The result you quoted is the average translational kinetic energy for an ideal gas.

First, let's sketch out a rough derivation for the average kinetic energy of a particles of an ideal gas using nothing more than high school physics. The gas molecules just undergo translations, and don't rotate/vibrate. Also, they don't interact with each other.

Imagine a rectangular box which contains an ideal gas; the gas molecules have a speed $v_x$ in the $x$-direction. Since the box has a uniform cross-section of area $A$, a volume element spanned by a gas molecule in the box is $V'= |v_x\Delta t|A$. On average half the molecules move to the right, and half the molecules move to the left, since there is no preferred direction of motion. Thus, the number of molecules colliding with the container walls is

no. of molecules $= \frac{1}{2}.\frac{nN_a}{V}.|v_x\Delta t|A$

The momentum transferred per molecule is $2mv_x$, so the total momentum transferred is $ \Delta P = \frac{1}{2}.\frac{nN_a}{V}.|v_x\Delta t| 2mv_x$

Since force is rate of change of momentum, $F = \lim_{\Delta t \to 0} \frac{\Delta P}{\Delta t} = \frac{nMAv_x^2}{V}$

Pressure is force per unit area, so the average pressure is $P = \frac{nM \langle v_x^2\rangle}{V}$

Now, note that the total velocity is $v^2 = v_x^2+v_y^2+v_z^2$, and since there is no preferred direction of motion, one can assume all three components of velocity to be equal. $v_{rms}^2 = 3 \langle v_x^2\rangle$

Thus, $P = \frac{nMv_{rms}^2}{3V}$ also from the ideal gas equation $P = \frac{NkT}{V}$ we get $\frac{mv_{rms}^2}{3} = kT$

$E_{\text{kinetic}} = \frac{mv_{rms}^2}{2} = \frac{3kT}{2}$ Which is the result you wanted.

Using the Maxwell-Boltzmann Distribution

The same result for an translational kinetic energy can be arrived at using the Maxwell-Boltzmann distribution.

$$f(v) = 4 \pi \left( \frac{m}{2 \pi kT}\right)^{3/2} v^2 e^{\frac{-mv^2}{2kT}}$$

The average kinetic energy is $$\langle E_k \rangle= \langle \frac{mv^2}{2} \rangle = \int_{0}^{\infty}\frac{mv^2}{2} f(v)\mathrm{d}v = \frac{3kT}{2} $$

You can evaluate the integral as an exercise.

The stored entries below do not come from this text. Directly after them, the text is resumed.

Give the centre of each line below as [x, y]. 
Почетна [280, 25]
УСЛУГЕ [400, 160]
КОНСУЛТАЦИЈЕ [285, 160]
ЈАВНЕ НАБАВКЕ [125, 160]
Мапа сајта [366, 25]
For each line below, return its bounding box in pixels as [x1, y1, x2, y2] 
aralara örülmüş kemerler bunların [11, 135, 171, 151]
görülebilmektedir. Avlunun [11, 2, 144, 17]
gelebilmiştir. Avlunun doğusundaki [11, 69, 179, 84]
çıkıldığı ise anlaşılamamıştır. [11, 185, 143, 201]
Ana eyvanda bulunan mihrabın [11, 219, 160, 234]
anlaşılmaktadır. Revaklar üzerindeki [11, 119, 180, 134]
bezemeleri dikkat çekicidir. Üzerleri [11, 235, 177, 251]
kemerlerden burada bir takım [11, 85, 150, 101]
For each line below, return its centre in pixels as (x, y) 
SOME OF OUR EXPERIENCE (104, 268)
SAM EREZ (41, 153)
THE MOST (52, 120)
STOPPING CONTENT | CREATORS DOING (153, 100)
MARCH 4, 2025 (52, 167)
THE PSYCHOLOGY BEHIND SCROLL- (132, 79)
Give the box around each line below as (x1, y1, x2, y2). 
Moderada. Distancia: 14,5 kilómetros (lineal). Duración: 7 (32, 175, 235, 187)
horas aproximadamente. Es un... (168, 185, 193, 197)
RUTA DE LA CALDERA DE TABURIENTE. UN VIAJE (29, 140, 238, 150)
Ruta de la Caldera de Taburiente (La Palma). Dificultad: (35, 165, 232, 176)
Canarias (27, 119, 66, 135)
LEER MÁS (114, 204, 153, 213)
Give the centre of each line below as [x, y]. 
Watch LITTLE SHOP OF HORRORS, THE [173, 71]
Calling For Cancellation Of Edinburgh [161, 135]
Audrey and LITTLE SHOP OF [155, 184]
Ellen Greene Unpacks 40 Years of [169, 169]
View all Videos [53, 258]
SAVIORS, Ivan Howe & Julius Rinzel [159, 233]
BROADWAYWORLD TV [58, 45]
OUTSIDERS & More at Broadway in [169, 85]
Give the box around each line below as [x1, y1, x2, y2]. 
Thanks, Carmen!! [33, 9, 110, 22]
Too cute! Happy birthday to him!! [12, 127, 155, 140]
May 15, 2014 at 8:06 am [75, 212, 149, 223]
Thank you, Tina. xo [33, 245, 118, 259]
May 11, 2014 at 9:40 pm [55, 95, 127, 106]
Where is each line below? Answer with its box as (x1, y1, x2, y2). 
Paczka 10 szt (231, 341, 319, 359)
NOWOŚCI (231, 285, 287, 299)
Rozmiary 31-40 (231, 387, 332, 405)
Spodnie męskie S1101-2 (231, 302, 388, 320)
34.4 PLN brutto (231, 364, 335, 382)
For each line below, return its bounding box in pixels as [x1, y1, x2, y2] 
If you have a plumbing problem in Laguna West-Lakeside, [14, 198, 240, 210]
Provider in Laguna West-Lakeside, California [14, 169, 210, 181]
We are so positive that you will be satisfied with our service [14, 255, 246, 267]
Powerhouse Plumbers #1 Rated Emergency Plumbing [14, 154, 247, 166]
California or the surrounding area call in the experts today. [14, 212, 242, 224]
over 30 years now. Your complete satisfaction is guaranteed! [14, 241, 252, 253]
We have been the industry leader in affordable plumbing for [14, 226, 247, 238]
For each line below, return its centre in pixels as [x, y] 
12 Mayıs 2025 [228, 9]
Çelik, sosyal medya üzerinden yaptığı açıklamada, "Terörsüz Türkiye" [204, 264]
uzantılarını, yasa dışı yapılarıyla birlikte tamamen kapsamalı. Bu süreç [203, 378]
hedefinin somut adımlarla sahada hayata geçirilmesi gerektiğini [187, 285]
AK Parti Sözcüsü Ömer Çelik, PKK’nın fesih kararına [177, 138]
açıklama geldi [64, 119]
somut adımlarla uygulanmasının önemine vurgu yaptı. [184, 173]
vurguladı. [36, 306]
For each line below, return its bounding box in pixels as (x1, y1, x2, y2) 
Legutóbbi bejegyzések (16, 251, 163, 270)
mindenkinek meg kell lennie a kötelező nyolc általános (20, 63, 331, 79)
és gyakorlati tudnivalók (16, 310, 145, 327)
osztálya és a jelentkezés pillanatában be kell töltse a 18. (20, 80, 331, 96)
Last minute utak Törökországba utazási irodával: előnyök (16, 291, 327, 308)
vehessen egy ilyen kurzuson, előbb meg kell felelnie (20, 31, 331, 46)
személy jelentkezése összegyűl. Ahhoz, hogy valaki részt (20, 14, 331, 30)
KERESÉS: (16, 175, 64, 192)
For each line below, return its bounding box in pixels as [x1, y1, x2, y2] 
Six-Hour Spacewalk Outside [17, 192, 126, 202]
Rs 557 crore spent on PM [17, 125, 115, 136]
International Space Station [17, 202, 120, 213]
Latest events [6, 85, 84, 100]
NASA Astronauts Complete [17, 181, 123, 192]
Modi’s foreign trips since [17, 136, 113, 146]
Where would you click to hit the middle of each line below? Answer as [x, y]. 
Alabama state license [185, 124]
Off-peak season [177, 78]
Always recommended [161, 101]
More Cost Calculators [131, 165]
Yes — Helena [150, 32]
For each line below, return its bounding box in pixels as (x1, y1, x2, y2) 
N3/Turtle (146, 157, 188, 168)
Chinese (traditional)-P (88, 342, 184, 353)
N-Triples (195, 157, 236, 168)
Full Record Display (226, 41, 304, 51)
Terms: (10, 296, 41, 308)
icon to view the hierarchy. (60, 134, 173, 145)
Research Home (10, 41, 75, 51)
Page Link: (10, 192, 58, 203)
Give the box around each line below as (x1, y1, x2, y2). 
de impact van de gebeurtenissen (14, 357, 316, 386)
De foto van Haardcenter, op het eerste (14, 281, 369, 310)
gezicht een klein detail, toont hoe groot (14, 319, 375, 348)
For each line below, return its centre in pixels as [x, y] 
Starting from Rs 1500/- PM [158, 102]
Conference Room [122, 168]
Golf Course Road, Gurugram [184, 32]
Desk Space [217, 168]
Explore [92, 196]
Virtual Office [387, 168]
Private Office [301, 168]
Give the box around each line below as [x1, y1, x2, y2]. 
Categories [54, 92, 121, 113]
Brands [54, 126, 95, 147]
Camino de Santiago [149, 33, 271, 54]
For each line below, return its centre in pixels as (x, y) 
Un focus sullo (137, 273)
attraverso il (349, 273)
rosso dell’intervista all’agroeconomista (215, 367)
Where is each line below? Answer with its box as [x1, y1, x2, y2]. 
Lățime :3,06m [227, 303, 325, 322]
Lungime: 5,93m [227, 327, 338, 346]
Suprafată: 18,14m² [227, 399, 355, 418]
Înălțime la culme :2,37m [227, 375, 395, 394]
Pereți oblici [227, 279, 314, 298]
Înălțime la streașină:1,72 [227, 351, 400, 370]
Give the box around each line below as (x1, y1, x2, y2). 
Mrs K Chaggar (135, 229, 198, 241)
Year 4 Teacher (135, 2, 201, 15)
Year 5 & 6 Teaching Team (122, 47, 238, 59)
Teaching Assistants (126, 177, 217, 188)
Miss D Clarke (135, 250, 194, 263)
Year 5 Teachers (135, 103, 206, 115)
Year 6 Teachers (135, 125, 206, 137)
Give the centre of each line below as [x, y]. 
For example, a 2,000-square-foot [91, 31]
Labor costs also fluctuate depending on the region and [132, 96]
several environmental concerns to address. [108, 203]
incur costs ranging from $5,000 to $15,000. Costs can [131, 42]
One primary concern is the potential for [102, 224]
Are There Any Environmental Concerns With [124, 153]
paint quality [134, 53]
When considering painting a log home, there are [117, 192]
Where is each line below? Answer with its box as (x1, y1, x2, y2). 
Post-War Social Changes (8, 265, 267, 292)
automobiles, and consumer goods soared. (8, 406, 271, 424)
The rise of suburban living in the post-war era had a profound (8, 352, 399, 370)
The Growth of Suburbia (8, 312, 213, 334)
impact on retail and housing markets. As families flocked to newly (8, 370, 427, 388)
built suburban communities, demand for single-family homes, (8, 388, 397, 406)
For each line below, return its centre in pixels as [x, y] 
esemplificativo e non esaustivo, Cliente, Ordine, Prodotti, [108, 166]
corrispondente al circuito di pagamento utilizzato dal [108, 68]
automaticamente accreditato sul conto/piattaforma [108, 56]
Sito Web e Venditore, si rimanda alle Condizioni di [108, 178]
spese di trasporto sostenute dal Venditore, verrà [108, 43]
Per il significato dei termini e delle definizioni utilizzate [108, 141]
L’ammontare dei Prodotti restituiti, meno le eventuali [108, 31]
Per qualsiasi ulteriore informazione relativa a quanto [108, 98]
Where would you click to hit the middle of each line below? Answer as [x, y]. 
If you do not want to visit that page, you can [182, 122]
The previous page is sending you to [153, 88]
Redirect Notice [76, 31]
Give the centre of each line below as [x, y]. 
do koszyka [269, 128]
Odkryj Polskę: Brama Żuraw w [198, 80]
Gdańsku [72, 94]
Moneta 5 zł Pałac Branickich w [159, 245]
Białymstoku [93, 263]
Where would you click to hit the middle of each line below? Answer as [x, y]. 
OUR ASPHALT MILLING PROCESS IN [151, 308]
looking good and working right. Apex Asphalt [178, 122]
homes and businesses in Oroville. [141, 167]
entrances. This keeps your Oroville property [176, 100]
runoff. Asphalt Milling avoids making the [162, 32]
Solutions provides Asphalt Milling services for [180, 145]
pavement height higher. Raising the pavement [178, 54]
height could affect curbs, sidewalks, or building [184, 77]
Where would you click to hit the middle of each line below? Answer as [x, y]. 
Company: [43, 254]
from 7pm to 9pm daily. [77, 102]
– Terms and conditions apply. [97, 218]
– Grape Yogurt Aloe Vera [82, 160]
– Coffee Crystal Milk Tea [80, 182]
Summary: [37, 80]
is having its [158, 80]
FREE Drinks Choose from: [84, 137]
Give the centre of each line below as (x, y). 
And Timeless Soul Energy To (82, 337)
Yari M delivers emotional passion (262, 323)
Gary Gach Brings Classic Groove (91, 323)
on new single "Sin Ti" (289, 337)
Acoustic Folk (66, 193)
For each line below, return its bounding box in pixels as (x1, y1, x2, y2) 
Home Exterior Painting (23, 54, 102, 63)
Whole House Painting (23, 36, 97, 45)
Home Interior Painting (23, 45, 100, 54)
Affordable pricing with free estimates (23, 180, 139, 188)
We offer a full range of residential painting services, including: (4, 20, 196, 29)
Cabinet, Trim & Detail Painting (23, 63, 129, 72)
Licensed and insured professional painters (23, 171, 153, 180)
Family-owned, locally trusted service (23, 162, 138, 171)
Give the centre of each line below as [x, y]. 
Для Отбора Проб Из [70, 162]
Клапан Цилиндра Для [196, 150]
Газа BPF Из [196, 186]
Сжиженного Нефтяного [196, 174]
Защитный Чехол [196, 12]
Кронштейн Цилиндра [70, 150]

I have omitted the details for the sake of brevity. It is relatively simple, you can either do it by hand, or look it up in a table or enter it into Mathematica Now, the general statement of the theorem (using words and not math) us

For a system at equilibrium the average value of each quadratic cobtribution to energy is $\frac{kT}{2}$

An example of a quadratic contribution would be kinetic energy ($\frac{p^2}{2m}$) or the harmonic potential ($\frac{kx^2}{2}$)

A simple statistical mechanics approach

This theorem is strictly valid at "high" temperatures; we require that seperation between energy levels is small, and a lot of states are occupied so that they maybe treated as a continuum. This works well for translational and rotational modes of motion, but is not as reliable for vibrational/electronic modes. Anyway, note that the analysis given below is under the framework of these assumptions.

note: $\beta = \frac{1}{kT}$ For a one dimensional container the translational partition function derived using particle in the box energy levels is given below

$$q^T = \frac{X}{\Lambda} \qquad \text{where} \ \Lambda = \frac{h \beta^{1/2}}{(2 \pi m)^{1/2}}$$

$$\langle E^T \rangle = -\frac{1}{q^T} \left( \frac{\partial q^T}{\partial \beta}\right)_V$$

again, you can evaluate this derivative as an exercise. (Hint: $\Lambda$ is constant multiplied by $\beta^{1/2}$). The result is given below $$\langle E^T \rangle = \frac{kT}{2}$$

This is for translation in one direction (say X). The same process can be repeated for Y and Z, and thus for three dimensions

$$\langle E^T \rangle = \frac{3kT}{2}$$

Now let us examine rotations. Once again, I point out that this analysis is valid in the range $T > \theta^R = \frac{hcB}{k} $

Here, B is the rotational constant.

In this range, an approximate expression for the partition function of a heteronuclear diatmic moeclue is $$q^R = \frac{1}{\beta hcB}$$

$$\langle E^R \rangle = -\frac{1}{q^R} \left( \frac{\partial q^R}{\partial \beta}\right)_V = \frac{1}{\beta} = kT$$

Note: I already pointed out that this result is valid at "high" temperatures, however, I did not give you a sense of scale. For hydrogen molecule $\theta^R = 87.6 \ K$ for chlorine molecule it is $ 0.351 K $. Similarly, the approximations made while deriving the translational functional are valid at room temperatures and for everyday macroscopic containers whose dimensions are much greater than the thermal wavelength ($\Lambda$) of the molecules.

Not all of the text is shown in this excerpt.